Task statement
Only one number is wanted here: how many lines of the data hold "have".

Material provided
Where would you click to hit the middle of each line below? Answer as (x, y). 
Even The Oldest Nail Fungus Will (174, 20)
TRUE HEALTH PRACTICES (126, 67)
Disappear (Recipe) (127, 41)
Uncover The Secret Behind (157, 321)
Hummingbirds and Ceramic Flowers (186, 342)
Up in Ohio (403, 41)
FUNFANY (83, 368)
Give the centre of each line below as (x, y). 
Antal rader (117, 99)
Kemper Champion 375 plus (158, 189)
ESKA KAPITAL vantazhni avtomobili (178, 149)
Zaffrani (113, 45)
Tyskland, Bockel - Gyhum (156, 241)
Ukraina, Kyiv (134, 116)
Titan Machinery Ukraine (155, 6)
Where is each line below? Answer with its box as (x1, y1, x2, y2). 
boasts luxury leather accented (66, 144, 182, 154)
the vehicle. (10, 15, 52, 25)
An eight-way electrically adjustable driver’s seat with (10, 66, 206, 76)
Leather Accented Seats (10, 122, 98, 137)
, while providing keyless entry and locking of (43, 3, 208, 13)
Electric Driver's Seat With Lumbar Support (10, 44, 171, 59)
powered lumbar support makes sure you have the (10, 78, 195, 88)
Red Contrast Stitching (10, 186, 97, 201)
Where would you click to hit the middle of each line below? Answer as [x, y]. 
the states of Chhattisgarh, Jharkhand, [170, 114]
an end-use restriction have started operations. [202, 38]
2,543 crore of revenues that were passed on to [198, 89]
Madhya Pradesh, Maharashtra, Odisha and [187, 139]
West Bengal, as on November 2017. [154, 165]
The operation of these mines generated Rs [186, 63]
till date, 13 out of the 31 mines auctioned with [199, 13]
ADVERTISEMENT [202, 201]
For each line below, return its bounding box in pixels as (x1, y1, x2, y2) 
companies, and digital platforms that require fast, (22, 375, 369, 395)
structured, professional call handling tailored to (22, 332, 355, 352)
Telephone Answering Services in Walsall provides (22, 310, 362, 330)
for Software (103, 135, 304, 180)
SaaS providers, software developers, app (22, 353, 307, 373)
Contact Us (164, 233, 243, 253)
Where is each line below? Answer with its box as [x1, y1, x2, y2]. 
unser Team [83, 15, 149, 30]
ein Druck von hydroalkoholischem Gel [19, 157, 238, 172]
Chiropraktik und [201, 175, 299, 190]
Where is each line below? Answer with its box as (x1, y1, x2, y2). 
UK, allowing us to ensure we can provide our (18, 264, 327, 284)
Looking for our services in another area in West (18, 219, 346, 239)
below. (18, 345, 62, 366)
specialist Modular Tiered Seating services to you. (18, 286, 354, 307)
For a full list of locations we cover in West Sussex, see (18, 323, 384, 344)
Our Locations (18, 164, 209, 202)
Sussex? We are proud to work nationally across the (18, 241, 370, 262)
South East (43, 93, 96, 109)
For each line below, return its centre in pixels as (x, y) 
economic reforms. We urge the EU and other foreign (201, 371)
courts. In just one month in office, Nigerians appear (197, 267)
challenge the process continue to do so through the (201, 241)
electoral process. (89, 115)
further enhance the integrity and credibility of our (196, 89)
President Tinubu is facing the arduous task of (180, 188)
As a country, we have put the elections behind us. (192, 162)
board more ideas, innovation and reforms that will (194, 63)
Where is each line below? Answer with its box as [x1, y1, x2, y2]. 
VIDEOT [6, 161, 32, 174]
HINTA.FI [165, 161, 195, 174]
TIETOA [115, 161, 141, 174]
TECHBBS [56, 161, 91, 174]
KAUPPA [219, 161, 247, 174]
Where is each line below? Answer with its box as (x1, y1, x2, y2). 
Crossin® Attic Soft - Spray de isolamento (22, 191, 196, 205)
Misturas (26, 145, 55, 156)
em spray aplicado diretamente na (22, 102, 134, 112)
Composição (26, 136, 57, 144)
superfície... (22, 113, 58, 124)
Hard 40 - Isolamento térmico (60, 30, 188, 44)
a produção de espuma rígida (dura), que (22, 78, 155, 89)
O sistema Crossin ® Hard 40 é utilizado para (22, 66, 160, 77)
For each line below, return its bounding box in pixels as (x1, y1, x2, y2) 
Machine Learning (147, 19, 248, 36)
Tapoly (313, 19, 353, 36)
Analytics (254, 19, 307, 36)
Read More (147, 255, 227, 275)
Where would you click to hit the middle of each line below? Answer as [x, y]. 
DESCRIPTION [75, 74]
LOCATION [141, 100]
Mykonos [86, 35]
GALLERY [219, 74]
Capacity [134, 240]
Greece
* * *
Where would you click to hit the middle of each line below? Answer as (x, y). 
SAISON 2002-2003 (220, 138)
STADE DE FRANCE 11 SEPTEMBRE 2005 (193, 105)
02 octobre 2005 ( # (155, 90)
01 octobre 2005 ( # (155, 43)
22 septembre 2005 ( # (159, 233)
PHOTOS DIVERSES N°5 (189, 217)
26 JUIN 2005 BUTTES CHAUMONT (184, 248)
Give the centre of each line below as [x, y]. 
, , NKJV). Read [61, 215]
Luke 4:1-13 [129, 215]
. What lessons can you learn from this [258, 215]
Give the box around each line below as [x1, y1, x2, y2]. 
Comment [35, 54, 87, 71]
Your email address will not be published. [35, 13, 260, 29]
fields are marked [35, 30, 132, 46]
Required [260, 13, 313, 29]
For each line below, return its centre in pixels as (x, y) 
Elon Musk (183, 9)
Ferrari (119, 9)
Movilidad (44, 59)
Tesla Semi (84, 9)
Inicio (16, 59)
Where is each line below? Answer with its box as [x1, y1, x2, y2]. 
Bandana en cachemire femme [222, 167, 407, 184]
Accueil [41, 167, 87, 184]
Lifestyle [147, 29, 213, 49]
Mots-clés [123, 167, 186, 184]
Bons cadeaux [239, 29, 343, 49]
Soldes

Solved exercise
3